** Source records follows **
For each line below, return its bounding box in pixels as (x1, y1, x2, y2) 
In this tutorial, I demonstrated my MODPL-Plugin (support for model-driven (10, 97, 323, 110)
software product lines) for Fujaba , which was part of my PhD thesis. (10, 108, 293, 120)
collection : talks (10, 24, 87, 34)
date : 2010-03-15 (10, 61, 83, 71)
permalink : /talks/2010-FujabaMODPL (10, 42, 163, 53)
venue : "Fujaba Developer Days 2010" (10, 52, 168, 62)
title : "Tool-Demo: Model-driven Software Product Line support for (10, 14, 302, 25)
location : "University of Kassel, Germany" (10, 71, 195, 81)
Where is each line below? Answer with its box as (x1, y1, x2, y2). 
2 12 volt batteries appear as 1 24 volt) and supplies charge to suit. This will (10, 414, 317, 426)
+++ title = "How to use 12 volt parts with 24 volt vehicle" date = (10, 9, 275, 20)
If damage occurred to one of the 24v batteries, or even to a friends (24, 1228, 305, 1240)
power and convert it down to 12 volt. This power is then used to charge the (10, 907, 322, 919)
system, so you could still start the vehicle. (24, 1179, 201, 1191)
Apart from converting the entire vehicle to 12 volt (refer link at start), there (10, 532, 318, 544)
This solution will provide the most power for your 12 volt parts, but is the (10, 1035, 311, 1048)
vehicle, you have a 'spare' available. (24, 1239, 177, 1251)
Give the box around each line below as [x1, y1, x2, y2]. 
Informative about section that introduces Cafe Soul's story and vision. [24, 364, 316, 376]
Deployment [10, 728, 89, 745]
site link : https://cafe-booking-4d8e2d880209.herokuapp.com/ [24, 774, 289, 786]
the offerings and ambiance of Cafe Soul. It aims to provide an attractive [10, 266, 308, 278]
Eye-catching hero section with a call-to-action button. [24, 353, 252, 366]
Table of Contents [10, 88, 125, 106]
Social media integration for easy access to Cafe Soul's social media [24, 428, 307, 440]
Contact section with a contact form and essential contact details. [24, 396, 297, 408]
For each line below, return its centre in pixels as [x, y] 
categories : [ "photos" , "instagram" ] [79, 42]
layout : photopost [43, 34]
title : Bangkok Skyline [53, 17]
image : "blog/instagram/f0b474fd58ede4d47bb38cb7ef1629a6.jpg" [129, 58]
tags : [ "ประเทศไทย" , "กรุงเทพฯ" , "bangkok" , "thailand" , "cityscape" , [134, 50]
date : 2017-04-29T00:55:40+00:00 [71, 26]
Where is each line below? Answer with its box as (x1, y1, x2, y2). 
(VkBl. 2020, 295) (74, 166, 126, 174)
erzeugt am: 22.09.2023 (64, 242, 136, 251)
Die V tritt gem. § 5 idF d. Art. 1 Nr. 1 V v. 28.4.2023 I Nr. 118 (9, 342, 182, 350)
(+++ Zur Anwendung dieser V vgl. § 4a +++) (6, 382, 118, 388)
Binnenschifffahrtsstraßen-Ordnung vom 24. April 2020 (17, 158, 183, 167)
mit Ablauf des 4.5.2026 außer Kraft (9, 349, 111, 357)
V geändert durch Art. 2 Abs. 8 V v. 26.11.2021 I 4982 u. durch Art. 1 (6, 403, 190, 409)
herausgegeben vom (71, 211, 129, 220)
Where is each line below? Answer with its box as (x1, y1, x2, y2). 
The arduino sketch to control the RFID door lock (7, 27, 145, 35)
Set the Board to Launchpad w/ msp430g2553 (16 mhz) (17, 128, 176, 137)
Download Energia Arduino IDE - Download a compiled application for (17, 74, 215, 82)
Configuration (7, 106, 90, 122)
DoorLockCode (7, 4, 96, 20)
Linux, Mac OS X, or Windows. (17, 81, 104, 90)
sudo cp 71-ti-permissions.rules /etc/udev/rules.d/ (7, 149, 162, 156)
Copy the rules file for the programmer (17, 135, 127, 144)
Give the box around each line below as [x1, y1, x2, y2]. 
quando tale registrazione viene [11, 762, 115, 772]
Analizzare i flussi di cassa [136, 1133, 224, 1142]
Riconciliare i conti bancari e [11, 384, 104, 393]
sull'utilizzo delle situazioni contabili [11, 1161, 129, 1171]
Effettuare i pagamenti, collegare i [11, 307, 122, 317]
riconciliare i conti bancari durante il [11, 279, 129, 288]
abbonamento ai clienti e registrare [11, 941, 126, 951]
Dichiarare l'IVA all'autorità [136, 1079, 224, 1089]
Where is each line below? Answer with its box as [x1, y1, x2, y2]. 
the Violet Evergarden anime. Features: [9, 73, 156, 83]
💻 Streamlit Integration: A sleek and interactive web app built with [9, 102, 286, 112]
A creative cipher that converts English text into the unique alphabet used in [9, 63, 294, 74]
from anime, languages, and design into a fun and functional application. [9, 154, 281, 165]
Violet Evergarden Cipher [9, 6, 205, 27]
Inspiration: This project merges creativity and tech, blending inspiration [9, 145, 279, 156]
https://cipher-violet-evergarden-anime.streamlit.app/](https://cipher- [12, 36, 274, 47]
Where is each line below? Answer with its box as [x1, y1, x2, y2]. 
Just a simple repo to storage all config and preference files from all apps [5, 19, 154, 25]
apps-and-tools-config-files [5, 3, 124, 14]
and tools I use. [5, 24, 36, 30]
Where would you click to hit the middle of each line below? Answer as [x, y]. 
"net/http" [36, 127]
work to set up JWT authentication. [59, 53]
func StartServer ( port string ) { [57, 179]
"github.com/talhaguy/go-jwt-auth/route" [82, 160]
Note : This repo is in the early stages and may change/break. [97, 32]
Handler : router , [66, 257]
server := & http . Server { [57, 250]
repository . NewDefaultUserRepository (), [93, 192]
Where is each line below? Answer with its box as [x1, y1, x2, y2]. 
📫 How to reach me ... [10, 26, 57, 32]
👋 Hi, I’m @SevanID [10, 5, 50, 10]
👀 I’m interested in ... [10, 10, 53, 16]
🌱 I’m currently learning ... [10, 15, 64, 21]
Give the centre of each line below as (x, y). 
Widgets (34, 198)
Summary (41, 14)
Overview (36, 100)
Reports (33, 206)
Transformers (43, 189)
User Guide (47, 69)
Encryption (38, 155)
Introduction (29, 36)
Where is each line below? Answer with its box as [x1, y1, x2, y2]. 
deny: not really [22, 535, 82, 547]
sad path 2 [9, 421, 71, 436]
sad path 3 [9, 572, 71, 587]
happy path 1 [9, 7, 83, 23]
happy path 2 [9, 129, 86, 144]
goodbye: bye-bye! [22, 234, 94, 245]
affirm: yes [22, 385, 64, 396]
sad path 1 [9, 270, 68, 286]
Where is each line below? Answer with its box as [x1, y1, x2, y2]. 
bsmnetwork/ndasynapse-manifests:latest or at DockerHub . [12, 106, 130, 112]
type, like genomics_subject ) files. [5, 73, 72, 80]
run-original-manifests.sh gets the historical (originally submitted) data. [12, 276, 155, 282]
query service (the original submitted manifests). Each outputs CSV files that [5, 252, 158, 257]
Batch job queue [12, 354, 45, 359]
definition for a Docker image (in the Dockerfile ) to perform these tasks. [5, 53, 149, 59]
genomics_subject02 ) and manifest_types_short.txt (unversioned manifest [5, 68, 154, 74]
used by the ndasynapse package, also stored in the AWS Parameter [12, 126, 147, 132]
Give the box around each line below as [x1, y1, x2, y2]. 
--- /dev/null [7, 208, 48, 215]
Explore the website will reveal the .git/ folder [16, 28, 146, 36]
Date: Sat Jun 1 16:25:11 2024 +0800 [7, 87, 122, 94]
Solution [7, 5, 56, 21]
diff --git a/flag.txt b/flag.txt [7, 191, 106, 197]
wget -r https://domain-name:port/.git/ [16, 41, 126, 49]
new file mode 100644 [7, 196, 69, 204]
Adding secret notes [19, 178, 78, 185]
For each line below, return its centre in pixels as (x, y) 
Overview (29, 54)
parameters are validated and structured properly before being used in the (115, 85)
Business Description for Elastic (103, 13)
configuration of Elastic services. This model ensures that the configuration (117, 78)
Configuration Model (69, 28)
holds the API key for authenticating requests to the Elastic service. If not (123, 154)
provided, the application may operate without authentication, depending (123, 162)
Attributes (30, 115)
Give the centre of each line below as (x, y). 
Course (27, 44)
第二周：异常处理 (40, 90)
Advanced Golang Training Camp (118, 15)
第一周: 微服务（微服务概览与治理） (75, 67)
** End of Source records **
Brief »
Every line in the data that holds the string "batteries" should be copied.

Task solution »
2 12 volt batteries appear as 1 24 volt) and supplies charge to suit. This will (10, 414, 317, 426)
If damage occurred to one of the 24v batteries, or even to a friends (24, 1228, 305, 1240)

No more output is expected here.